A web platform to detect and analyze variants of SARS-CoV-2
https://cov-spectrum.org
GNU General Public License v3.0
59 stars 13 forks source link

ENH: Allow querying for `Unknown` lineage in advanced query #425

Open corneliusroemer opened 2 years ago

corneliusroemer commented 2 years ago

Right now, it seems not possible to include Unknown lineages in advanced queries.

This would be very useful to filter out sequences that didn't pass pango QC or are otherwise of questionable quality.

For example, most sequences that are neither Delta nor Omicron right now are from Austria. Probably environmental samples that are a mix of Delta, BA.1 and BA.2 which pango rejects.

A query like this would be nice to work: !(B.1.1.529* | B.1.617.2* | Unknown)

chaoran-chen commented 2 years ago

Would !A* & !B* be equivalent to unknown?

corneliusroemer commented 2 years ago

Almost, the Xs are not covered this way 😬

Also interesting, you seem to have two types of Unknown:

image

https://cov-spectrum.org/explore/World/AllSamples/AllTimes/variants?variantQuery=%21A*+%26+%21B*

corneliusroemer commented 2 years ago

And there is yet more, unclassifiable

Do you know what they all are? Never seen pango report these things Unknown or unclassifiable

Are these labels applied by covSpectrum based on some rules?

chaoran-chen commented 2 years ago

What is unclassifiable?

corneliusroemer commented 2 years ago

Oh sorry I seem to have forgotten the screenshot. Here:

image

Any idea where these 3 types of non-lineage come from. In particular, two types of unknown are puzzling. Would be good to know how they map to pango lineage calls.

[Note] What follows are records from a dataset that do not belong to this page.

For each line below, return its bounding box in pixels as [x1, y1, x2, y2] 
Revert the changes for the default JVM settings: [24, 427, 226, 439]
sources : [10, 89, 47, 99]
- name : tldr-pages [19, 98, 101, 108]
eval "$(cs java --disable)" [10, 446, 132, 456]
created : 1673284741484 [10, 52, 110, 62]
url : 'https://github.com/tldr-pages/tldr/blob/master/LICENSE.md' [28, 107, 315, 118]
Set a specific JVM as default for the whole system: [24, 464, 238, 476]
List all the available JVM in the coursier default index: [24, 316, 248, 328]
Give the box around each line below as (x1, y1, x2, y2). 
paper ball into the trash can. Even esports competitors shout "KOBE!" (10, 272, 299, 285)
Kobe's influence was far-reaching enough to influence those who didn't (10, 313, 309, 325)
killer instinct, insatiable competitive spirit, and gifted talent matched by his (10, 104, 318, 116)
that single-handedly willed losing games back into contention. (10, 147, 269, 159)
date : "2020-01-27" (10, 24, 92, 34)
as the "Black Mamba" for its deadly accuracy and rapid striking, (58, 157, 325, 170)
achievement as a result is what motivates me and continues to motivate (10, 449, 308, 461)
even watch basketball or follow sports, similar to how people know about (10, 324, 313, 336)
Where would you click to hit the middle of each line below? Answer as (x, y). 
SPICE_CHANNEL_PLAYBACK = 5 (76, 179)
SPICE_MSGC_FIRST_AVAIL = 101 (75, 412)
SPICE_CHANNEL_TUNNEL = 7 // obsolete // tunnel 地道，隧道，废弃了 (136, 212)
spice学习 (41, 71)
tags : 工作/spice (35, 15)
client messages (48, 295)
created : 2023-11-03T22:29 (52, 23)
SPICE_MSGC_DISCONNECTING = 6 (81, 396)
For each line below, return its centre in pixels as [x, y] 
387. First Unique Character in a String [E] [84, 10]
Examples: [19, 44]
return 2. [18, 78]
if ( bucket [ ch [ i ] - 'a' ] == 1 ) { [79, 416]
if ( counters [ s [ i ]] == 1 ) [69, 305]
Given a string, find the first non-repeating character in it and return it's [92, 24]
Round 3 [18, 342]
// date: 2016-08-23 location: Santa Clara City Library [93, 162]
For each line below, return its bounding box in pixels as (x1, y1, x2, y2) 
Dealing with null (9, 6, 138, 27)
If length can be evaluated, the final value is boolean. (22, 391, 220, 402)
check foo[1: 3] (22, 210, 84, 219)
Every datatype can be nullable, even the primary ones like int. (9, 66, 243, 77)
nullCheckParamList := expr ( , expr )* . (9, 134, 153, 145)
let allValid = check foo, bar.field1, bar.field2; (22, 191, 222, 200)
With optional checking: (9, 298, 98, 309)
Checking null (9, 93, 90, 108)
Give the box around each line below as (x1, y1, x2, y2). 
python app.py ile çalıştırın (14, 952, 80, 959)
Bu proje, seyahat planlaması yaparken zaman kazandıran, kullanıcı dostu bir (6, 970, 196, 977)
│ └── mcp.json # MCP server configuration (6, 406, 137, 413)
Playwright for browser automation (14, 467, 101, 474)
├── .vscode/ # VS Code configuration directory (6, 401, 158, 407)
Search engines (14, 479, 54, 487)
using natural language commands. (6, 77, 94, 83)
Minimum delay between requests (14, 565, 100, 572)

chaoran-chen commented 2 years ago

In the GISAID dataset, the pango lineage attribute can contain the values "" and "None". LAPIS was mapping "None" to null but did not consider the empty string. When the data reaches the frontend, both null and "" were displayed as Unknown.

In the Nextstrain/GenBank dataset, the pango lineage can be "None" and "unclassifiable" - do you know the difference?

Now, LAPIS will map all three values to null which will then be shown as Unknown on CoV-Spectrum. This will become fully visible tomorrow.

As a next step, I will think about how to filter for null in LAPIS.